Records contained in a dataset
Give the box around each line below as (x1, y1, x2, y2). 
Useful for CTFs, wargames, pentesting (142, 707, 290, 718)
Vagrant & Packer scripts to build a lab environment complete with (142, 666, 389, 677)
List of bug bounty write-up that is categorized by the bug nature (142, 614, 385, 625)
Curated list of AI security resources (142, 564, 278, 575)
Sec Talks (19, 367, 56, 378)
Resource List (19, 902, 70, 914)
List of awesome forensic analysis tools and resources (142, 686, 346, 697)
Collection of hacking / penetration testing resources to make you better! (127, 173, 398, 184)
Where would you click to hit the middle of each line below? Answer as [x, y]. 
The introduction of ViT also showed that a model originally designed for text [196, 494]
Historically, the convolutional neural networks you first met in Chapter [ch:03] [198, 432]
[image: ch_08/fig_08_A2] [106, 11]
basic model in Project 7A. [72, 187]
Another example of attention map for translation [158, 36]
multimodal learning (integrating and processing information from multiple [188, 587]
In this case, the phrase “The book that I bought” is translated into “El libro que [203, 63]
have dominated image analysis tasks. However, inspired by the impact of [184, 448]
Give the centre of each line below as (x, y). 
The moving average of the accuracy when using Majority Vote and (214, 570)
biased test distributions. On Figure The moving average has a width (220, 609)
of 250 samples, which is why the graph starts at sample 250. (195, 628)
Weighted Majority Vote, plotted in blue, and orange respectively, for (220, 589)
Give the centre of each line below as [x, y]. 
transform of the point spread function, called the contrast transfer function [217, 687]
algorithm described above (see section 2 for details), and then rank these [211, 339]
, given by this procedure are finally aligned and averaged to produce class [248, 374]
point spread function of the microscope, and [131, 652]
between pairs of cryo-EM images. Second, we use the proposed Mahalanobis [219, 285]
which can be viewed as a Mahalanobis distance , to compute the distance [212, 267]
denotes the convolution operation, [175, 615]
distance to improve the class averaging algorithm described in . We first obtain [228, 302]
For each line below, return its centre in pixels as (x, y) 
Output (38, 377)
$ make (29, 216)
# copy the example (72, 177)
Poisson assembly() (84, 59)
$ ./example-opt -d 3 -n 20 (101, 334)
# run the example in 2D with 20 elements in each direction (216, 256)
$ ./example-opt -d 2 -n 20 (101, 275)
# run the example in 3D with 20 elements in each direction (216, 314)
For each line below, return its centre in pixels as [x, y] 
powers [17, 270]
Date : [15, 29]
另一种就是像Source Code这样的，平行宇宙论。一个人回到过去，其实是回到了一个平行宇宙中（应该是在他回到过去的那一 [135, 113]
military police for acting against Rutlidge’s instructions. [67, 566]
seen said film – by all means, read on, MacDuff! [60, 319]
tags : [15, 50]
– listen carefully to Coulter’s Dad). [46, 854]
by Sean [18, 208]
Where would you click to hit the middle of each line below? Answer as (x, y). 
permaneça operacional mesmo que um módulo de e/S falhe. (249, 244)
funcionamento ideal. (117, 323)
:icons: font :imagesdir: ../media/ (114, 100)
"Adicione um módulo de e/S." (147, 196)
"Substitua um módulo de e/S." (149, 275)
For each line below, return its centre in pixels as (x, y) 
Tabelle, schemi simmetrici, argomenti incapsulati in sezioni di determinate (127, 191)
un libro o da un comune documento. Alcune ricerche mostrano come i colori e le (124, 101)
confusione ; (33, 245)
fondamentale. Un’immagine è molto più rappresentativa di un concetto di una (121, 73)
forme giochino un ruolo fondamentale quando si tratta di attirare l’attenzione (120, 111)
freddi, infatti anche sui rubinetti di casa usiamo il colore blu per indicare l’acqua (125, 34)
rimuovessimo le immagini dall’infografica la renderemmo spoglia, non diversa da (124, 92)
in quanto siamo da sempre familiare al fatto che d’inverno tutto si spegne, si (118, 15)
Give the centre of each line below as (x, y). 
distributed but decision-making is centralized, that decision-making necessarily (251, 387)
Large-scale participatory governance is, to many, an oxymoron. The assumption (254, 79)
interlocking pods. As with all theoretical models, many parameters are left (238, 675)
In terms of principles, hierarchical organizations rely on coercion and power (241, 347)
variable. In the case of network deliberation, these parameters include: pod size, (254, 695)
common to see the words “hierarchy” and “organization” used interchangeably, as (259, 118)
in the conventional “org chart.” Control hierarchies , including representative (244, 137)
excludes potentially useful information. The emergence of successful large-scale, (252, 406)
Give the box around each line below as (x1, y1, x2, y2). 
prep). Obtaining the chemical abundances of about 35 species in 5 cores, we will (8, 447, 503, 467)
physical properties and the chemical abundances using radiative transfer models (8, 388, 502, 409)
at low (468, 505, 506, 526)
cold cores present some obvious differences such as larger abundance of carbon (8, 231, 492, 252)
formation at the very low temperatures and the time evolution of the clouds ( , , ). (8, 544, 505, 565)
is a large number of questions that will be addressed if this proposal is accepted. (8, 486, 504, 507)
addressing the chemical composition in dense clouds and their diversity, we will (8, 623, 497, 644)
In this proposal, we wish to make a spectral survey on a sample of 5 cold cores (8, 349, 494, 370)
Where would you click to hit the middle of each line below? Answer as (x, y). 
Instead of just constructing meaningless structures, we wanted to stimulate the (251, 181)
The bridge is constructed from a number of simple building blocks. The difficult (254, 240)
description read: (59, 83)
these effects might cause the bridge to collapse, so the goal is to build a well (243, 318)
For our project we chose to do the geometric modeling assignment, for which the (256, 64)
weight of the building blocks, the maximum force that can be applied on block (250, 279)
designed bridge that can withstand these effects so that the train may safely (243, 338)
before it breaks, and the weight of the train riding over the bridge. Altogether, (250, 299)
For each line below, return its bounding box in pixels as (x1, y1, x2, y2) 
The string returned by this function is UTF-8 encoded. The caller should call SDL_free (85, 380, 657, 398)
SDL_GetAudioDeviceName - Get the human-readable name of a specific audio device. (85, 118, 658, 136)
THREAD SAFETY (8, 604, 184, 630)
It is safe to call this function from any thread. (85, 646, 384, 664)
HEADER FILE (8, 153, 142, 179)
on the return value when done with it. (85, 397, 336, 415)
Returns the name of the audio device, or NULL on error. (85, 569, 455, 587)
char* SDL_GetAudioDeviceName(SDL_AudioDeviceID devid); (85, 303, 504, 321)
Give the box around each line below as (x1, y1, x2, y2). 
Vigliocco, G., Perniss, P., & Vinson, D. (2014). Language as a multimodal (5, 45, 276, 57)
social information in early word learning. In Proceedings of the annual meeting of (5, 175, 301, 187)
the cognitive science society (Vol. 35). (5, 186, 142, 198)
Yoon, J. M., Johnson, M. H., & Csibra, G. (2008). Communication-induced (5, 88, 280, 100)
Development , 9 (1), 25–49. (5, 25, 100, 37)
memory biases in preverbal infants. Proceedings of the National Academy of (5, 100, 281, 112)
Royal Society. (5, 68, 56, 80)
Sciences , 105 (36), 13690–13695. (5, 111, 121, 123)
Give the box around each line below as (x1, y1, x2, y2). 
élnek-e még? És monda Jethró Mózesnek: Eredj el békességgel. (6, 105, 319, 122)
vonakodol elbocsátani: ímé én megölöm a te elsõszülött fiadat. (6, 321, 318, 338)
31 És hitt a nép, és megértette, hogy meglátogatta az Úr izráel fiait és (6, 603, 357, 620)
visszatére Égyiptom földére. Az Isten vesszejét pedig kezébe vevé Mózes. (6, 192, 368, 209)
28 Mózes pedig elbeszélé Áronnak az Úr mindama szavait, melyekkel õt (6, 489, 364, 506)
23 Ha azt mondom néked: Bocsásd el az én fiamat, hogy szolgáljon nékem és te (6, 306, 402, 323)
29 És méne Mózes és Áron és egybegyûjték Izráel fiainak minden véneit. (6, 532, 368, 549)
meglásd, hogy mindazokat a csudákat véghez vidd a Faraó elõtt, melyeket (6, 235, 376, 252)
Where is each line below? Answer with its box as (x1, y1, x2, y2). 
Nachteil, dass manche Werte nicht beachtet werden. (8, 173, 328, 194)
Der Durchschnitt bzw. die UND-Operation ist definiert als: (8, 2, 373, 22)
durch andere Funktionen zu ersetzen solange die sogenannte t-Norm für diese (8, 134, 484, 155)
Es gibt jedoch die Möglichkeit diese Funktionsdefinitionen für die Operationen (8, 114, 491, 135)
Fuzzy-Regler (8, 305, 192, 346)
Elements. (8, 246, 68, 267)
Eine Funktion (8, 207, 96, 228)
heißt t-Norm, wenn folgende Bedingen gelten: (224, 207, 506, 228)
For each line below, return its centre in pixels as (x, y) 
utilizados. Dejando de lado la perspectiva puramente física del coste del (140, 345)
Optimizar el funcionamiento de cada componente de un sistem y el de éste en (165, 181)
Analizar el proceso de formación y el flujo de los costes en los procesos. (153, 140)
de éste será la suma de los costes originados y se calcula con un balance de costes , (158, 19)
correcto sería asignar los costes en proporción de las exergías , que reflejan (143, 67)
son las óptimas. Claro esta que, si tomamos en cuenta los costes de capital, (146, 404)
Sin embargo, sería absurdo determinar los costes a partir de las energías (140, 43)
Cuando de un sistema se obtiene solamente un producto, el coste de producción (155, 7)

*Required work*
Every line in the data above that contains the word "from" should be copied.

*Answer to this exercise*
multimodal learning (integrating and processing information from multiple [188, 587]
The bridge is constructed from a number of simple building blocks. The difficult (254, 240)
It is safe to call this function from any thread. (85, 646, 384, 664)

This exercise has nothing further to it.